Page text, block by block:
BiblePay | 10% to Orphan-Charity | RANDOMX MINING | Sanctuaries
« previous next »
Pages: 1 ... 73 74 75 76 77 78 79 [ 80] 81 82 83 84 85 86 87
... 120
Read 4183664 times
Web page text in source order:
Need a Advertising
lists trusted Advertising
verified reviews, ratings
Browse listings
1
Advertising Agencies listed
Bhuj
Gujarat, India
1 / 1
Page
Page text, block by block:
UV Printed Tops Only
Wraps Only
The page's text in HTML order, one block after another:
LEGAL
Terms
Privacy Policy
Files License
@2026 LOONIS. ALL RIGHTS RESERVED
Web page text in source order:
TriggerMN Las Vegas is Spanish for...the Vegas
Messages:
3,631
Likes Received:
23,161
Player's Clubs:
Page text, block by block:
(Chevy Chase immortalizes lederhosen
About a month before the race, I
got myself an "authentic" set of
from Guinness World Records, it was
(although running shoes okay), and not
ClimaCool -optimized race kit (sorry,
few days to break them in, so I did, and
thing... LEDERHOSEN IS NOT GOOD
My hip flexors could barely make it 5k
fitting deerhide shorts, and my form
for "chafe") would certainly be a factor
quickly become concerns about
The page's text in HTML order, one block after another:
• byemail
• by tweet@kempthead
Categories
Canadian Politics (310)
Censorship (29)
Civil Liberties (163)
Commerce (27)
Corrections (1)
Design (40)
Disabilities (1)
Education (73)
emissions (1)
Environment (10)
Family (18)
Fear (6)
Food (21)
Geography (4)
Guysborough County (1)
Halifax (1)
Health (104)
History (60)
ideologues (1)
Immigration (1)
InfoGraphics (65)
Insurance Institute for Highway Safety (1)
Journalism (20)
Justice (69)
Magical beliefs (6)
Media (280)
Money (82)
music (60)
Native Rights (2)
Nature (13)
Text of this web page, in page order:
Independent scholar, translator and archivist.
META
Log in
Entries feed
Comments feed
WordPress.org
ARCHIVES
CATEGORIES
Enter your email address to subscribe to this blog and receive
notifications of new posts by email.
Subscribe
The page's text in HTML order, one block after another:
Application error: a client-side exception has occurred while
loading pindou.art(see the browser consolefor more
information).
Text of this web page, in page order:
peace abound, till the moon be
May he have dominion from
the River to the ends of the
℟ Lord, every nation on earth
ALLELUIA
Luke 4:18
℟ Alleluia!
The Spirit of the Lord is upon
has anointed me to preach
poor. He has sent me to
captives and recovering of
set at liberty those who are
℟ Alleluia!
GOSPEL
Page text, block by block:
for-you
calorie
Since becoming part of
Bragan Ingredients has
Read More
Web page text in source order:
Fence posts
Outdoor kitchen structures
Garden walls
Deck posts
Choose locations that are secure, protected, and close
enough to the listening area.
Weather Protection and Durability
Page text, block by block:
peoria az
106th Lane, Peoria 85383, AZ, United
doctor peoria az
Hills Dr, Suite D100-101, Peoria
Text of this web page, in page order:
——
*WORK TO BE COMPLETED*
Output the whole listing word for word.

*TASK RESULT*
Page text, block by block:
BiblePay | 10% to Orphan-Charity | RANDOMX MINING | Sanctuaries
« previous next »
Pages: 1 ... 73 74 75 76 77 78 79 [ 80] 81 82 83 84 85 86 87
... 120
Read 4183664 times
Web page text in source order:
Need a Advertising
lists trusted Advertising
verified reviews, ratings
Browse listings
1
Advertising Agencies listed
Bhuj
Gujarat, India
1 / 1
Page
Page text, block by block:
UV Printed Tops Only
Wraps Only
The page's text in HTML order, one block after another:
LEGAL
Terms
Privacy Policy
Files License
@2026 LOONIS. ALL RIGHTS RESERVED
Web page text in source order:
TriggerMN Las Vegas is Spanish for...the Vegas
Messages:
3,631
Likes Received:
23,161
Player's Clubs:
Page text, block by block:
(Chevy Chase immortalizes lederhosen
About a month before the race, I
got myself an "authentic" set of
from Guinness World Records, it was
(although running shoes okay), and not
ClimaCool -optimized race kit (sorry,
few days to break them in, so I did, and
thing... LEDERHOSEN IS NOT GOOD
My hip flexors could barely make it 5k
fitting deerhide shorts, and my form
for "chafe") would certainly be a factor
quickly become concerns about
The page's text in HTML order, one block after another:
• byemail
• by tweet@kempthead
Categories
Canadian Politics (310)
Censorship (29)
Civil Liberties (163)
Commerce (27)
Corrections (1)
Design (40)
Disabilities (1)
Education (73)
emissions (1)
Environment (10)
Family (18)
Fear (6)
Food (21)
Geography (4)
Guysborough County (1)
Halifax (1)
Health (104)
History (60)
ideologues (1)
Immigration (1)
InfoGraphics (65)
Insurance Institute for Highway Safety (1)
Journalism (20)
Justice (69)
Magical beliefs (6)
Media (280)
Money (82)
music (60)
Native Rights (2)
Nature (13)
Text of this web page, in page order:
Independent scholar, translator and archivist.
META
Log in
Entries feed
Comments feed
WordPress.org
ARCHIVES
CATEGORIES
Enter your email address to subscribe to this blog and receive
notifications of new posts by email.
Subscribe
The page's text in HTML order, one block after another:
Application error: a client-side exception has occurred while
loading pindou.art(see the browser consolefor more
information).
Text of this web page, in page order:
peace abound, till the moon be
May he have dominion from
the River to the ends of the
℟ Lord, every nation on earth
ALLELUIA
Luke 4:18
℟ Alleluia!
The Spirit of the Lord is upon
has anointed me to preach
poor. He has sent me to
captives and recovering of
set at liberty those who are
℟ Alleluia!
GOSPEL
Page text, block by block:
for-you
calorie
Since becoming part of
Bragan Ingredients has
Read More
Web page text in source order:
Fence posts
Outdoor kitchen structures
Garden walls
Deck posts
Choose locations that are secure, protected, and close
enough to the listening area.
Weather Protection and Durability
Page text, block by block:
peoria az
106th Lane, Peoria 85383, AZ, United
doctor peoria az
Hills Dr, Suite D100-101, Peoria
Text of this web page, in page order:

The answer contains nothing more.